She’s at her computer, dressed in too-big pajama bottoms covered with half-smiling monkey faces and a tiny white tank barely covering anything. Her eyes are still blacked.
“McKenna, what are you doing?”
“What should I be doing?” The slightest bit of apprehension in her voice keeps her from sounding bratty. But still.
“Put on a shirt.”
“What for?”
“Because you’re not a little girl, and I need you to be a grown-up. Your brother is missing.”
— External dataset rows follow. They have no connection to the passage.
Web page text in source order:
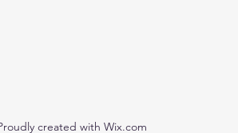
created with Wix.com
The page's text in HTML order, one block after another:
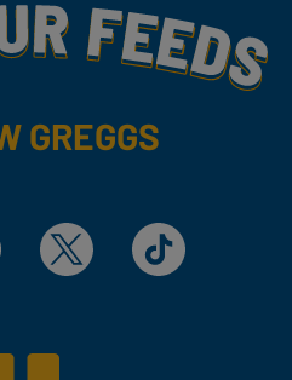
With Yummy
GREGGS
X TikTok
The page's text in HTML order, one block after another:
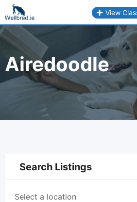
Skip
to
content
View
Airedoodle
Search Listings
Select a location
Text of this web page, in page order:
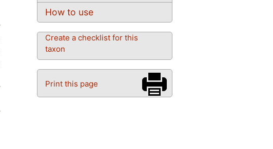
How to use
Create a checklist for this
taxon
Print this page

“My friend Aaron Northcutt, who got shot?”
“Has what to do with Joel?”
“Nothing. But I just found out, they had to put him in intensive care.”
“Then he’ll be cared for intensively. Get dressed and come downstairs.”
She bites her lip, and here come the tears. “You said to stay here.”
Pete doesn’t know exactly what he said before they left; he might’ve said here and she might’ve thought right there, at her desk. Or else she knew exactly what he meant and she’s using what he said to make a bullshit argument so she can stay and tweet at her friends or whatever.
“Now I’m telling you to come downstairs.”
“You’re awful.”
“I’m waiting.”
Tears spill when she rolls her eyes, the teenage signal for okay, and she gets up, arms crossed over what he shouldn’t see through her see-through tank. Why the hell does anybody sell a kid something like that? She’s at a vulnerable age, and she’s already got too many curves as it is.
He turns around so he doesn’t have to watch her wardrobe change. He would leave, meet her downstairs, but he’d rather she come with him, a buffer. Besides, leaving McKenna on her own time puts her ETA at whenever.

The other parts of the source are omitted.